>>>

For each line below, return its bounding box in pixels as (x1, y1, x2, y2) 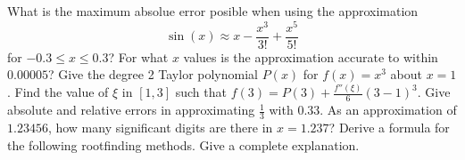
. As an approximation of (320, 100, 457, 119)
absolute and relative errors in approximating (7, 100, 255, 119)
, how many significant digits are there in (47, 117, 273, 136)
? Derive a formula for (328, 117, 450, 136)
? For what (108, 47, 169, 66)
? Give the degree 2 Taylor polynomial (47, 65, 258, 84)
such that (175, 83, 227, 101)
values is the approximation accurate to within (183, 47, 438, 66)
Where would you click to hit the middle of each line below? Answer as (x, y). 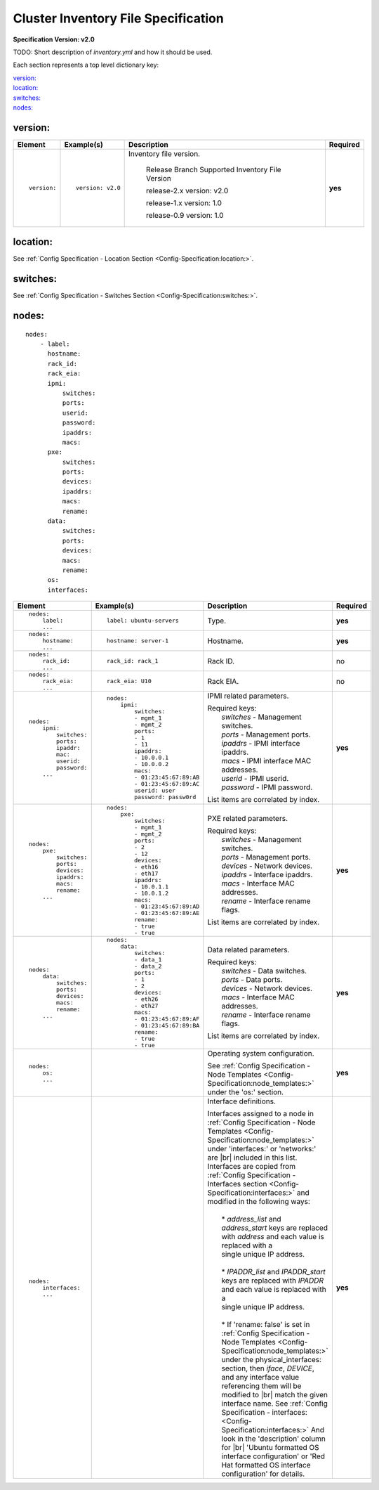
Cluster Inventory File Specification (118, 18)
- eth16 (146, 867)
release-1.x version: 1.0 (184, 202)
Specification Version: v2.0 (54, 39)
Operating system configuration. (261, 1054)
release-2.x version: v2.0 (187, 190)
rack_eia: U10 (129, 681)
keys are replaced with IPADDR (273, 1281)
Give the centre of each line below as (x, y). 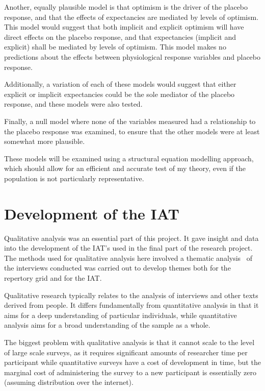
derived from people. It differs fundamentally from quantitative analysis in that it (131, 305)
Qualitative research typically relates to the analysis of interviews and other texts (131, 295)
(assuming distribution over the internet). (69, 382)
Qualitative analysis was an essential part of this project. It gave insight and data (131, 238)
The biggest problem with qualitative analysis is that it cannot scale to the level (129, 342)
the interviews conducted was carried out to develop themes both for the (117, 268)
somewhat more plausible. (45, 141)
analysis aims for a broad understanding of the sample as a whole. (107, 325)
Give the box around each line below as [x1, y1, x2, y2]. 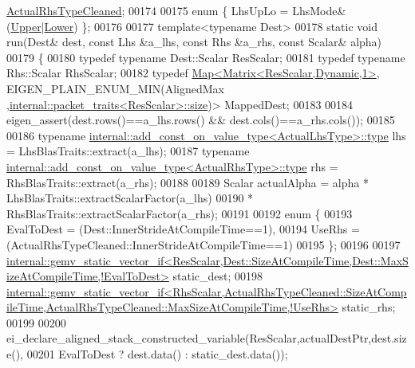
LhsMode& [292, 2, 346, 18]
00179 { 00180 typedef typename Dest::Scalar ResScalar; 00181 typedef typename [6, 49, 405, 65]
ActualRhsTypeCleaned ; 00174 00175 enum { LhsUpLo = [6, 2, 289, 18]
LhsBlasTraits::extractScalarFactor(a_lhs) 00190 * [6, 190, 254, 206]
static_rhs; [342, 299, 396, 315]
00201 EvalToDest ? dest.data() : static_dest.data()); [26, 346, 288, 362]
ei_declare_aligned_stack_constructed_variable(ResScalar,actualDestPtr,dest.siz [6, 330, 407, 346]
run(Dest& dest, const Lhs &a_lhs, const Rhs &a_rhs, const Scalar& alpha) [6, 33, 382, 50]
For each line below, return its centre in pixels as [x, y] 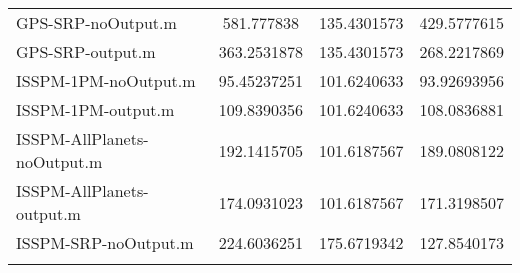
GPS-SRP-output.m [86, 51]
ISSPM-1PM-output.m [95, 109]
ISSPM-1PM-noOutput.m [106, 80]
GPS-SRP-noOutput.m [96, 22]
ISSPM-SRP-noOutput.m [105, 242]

<<<
>>>

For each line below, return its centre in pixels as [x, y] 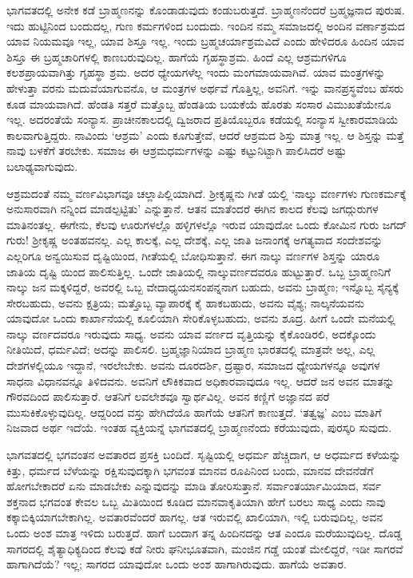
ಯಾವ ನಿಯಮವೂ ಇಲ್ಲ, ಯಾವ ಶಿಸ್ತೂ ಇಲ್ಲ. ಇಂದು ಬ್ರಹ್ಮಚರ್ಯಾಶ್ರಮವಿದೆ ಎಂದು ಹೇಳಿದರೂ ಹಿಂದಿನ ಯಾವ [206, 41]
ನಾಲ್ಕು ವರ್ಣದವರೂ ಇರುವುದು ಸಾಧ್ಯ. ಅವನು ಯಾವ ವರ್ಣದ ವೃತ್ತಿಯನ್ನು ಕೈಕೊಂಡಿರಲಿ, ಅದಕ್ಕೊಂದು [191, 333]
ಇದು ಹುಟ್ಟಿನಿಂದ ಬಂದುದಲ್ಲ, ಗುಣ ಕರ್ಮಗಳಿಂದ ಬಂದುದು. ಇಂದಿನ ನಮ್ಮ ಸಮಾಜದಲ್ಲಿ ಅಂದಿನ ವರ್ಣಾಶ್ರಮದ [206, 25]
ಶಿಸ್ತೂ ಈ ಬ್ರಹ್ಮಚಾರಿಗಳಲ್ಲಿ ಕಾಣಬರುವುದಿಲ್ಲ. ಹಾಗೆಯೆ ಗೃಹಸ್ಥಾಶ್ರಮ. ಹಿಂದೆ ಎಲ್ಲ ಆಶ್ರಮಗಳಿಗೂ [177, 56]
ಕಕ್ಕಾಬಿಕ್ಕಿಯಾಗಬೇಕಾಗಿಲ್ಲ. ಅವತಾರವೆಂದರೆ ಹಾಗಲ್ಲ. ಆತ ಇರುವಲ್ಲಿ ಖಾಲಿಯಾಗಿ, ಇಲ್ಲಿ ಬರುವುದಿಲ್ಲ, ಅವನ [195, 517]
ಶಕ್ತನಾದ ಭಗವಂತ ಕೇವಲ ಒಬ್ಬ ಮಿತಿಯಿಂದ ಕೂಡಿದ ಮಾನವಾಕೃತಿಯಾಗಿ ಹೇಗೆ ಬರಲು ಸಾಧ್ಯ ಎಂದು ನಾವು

<<<

§ **What you will do**: Transcribe, word for word, the stretch of lines in the data above from the one with "release-1.x version: 1.0 (184, 202)" through the one with "The biggest problem"; omit all pictures.

§ **Answer space**:
release-1.x version: 1.0 (184, 202)
Specification Version: v2.0 (54, 39)
Operating system configuration. (261, 1054)
release-2.x version: v2.0 (187, 190)
rack_eia: U10 (129, 681)
keys are replaced with IPADDR (273, 1281)
Give the centre of each line below as (x, y). 
derived from people. It differs fundamentally from quantitative analysis in that it (131, 305)
Qualitative research typically relates to the analysis of interviews and other texts (131, 295)
(assuming distribution over the internet). (69, 382)
Qualitative analysis was an essential part of this project. It gave insight and data (131, 238)
The biggest problem with qualitative analysis is that it cannot scale to the level (129, 342)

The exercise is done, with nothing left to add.